このコラボ商品は人気YouTuberのヒカキンさんをはじめ、三代目 J Soul Brothersの登坂広臣さん、今市隆二さん、レディー・ガガさん、ジャスティン・ビーバーさんなど数多くの芸能人が愛用しております。
ちなみに、Supreme×ルイ・ヴィトンのコラボの並びは当時8000人を超えていたそう。Fragment designの2倍近い人数が並ぶなんてすごいですよね。
Supreme×ルイ・ヴィトンはfragment designとのコラボと同じく中古でもプレミア価格で取引されております。安くなっているのはiPhoneケースくらいで、ほか商品はとにかく高いので定価以下で購入したいという方は諦めるほかありません。
出典:SNKRDUNK MAGAZINE
商品名:17AW×ルイヴィトン LVジャカードデニムベースボールジャージー
定価:138,240円(2017年7月発売時点)
上記のベースボールジャージーは当時中古で25万~30万円ほどで販売されていましたが、ジャスティン・ビーバーさんがライブで着用したことにより価値が上がり現在は買取額が35万~80万円と、二次流通でもかなり高額で販売されています。
なお、Supreme×ルイ・ヴィトンの偽物やスーパーコピー商品はかなり多く流通しております。価格があまりにも安い場合は偽物である可能性が高いので確実に本物を手にいれたい場合は避けましょう。
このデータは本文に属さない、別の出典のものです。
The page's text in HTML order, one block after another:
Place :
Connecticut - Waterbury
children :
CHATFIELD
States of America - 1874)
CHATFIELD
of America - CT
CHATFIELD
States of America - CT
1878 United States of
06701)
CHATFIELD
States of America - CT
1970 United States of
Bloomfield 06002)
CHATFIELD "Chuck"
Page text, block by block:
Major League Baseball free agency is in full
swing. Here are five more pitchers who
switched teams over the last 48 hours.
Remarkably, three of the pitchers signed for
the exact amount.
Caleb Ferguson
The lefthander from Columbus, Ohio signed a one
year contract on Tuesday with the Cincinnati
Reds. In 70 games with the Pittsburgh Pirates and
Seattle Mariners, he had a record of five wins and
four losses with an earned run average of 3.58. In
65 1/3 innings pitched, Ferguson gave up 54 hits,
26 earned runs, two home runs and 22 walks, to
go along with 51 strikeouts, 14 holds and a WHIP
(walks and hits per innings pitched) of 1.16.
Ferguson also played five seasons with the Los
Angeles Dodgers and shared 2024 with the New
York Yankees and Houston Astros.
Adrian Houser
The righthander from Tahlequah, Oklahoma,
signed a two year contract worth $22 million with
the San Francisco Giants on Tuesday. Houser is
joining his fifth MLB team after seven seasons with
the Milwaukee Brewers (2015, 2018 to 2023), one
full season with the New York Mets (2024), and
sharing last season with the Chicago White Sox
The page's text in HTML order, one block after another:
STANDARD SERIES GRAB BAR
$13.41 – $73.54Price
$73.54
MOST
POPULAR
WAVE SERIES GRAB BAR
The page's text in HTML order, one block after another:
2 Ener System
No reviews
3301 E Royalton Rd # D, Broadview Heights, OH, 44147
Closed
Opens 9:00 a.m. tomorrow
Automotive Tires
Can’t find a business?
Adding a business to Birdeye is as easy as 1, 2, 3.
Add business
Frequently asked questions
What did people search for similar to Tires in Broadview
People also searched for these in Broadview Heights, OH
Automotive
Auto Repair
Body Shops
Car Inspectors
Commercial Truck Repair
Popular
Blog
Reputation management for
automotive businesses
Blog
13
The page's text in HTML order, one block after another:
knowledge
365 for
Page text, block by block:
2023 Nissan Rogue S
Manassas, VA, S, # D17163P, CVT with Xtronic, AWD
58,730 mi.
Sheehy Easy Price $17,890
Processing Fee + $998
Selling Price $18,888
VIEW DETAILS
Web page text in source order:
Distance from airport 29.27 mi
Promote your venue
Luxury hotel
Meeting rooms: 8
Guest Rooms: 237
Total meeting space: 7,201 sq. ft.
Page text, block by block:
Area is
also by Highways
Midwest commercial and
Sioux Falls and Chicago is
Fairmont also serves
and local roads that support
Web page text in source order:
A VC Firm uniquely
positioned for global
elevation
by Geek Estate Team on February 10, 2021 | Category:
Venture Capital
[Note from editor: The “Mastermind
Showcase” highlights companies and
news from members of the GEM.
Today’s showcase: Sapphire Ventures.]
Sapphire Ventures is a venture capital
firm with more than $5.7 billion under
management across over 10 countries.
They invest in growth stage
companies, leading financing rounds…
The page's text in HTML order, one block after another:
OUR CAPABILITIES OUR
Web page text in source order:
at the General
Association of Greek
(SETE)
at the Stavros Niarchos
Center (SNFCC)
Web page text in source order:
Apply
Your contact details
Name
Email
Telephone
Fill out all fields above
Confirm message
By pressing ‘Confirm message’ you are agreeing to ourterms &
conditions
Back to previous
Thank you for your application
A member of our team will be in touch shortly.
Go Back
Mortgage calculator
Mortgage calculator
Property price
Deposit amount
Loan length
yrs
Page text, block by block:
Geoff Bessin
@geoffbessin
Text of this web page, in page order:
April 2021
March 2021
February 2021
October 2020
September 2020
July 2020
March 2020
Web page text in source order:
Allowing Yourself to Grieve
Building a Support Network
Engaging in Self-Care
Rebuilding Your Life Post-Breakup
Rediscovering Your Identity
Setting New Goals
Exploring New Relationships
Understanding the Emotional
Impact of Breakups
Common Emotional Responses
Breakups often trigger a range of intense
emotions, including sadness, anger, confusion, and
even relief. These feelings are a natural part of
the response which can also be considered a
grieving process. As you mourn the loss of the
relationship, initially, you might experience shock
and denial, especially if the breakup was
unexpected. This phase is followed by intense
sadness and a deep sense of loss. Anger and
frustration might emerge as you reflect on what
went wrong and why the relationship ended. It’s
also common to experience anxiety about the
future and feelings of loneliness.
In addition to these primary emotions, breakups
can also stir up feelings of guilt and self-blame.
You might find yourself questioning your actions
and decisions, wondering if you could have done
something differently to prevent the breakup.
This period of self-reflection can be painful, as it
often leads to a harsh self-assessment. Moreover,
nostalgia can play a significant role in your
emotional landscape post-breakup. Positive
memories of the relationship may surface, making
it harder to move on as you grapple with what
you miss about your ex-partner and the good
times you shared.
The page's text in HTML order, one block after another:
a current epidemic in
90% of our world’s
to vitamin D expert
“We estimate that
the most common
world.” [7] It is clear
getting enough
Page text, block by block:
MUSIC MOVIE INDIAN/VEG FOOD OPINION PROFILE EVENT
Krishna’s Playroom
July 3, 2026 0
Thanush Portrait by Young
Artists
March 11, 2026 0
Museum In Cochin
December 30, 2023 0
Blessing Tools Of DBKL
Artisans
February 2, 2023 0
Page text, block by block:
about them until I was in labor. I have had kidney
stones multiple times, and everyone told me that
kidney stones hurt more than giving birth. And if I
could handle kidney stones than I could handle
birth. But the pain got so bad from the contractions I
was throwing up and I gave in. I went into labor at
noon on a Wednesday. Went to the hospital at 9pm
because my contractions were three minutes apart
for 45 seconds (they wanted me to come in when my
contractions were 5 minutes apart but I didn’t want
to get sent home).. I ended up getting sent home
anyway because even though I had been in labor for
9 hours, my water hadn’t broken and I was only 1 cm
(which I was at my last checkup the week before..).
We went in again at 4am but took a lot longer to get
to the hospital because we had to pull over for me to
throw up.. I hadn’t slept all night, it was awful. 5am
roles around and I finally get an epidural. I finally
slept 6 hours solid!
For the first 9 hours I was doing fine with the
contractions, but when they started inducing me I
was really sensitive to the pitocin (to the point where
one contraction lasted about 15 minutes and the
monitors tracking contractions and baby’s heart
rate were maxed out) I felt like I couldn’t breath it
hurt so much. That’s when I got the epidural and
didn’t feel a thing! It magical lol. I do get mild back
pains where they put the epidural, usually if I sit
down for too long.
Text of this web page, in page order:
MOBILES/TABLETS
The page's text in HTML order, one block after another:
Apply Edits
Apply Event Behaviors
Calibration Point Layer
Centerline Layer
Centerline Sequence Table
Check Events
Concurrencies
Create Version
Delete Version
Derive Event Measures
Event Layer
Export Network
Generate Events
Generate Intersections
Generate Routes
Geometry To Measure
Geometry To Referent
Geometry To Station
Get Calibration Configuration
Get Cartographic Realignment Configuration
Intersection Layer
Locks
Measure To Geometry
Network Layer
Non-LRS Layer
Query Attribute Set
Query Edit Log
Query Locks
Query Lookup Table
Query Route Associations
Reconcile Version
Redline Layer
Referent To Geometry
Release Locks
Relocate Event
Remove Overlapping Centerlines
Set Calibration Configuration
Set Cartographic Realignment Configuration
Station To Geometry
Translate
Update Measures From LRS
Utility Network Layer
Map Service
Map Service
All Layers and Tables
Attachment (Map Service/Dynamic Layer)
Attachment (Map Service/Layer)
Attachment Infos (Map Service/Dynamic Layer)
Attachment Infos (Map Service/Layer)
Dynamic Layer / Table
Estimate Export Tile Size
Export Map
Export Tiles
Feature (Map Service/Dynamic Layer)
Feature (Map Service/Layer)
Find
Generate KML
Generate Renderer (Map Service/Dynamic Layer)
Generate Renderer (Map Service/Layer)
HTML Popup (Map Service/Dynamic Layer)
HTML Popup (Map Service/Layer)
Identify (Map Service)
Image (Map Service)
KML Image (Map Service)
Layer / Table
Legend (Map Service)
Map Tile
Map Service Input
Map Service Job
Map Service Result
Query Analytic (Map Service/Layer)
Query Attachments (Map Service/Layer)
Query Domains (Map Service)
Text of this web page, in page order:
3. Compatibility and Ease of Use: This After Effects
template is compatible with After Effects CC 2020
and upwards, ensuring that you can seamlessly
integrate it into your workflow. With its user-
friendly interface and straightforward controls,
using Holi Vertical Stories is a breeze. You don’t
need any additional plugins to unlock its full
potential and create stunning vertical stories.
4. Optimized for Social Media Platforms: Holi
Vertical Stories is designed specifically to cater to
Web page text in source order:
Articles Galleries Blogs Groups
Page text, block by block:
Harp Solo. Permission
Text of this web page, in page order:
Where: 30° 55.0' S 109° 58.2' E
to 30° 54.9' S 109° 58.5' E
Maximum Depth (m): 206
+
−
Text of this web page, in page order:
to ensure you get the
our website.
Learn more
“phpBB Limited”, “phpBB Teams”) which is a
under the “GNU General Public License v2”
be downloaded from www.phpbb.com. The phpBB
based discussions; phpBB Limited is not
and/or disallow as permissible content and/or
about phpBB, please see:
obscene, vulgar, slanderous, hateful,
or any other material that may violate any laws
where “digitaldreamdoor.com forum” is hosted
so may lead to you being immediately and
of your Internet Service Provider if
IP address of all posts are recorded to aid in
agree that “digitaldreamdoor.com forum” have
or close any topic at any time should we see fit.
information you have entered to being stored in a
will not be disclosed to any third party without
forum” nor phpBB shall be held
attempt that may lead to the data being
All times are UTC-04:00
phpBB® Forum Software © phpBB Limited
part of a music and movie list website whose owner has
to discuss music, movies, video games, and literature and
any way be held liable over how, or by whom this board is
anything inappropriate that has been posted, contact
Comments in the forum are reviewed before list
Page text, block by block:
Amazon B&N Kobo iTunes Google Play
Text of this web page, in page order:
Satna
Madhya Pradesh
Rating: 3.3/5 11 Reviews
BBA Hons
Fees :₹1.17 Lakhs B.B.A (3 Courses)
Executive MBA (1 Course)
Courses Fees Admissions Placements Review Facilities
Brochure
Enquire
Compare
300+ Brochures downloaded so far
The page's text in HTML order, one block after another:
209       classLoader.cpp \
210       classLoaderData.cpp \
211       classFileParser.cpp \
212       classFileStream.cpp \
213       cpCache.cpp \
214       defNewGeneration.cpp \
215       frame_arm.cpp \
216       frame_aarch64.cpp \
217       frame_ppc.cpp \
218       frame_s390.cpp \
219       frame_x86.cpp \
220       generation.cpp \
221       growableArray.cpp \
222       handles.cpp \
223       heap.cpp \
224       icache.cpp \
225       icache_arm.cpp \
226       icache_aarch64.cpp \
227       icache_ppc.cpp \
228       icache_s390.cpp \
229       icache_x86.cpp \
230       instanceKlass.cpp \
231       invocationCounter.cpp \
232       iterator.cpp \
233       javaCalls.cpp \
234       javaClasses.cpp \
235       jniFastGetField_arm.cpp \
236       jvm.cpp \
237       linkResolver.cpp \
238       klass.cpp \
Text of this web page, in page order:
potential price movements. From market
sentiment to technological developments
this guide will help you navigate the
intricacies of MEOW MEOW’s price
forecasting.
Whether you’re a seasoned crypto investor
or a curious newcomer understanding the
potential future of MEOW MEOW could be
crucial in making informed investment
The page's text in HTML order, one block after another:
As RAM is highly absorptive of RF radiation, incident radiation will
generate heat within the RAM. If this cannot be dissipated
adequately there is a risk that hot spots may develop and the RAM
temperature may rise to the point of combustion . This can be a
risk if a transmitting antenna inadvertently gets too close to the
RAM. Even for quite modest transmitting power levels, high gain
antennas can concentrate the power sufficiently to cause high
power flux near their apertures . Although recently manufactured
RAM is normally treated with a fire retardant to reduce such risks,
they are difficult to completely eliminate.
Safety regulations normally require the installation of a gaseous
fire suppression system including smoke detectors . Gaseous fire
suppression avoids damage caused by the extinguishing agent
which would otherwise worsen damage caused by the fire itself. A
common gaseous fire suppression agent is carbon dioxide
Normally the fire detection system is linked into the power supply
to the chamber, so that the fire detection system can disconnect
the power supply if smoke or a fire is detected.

2018年ブランドkim jones再始動!NIKEコラボ&GUコラボ!
ルイ・ヴィトンのデザイナーを退任した2018年はkim jonesを休止してから10年の節目となります。
その節目に合わせてNIKEやGUとコラボを行いました。
出典:NIKE
スタイリッシュなNIKEのエアマックス360をkim jonesらしくヨーロピアンテイストにアレンジ。
定価は22,000円ですが、中古相場は45,000円とかなり高くなっております。使用感があれば2万円程度で購入することができるので、安ければ状態にはこだわらない!という方はフリマサイトなどもあわせてチェックしてみるといいかもしれません。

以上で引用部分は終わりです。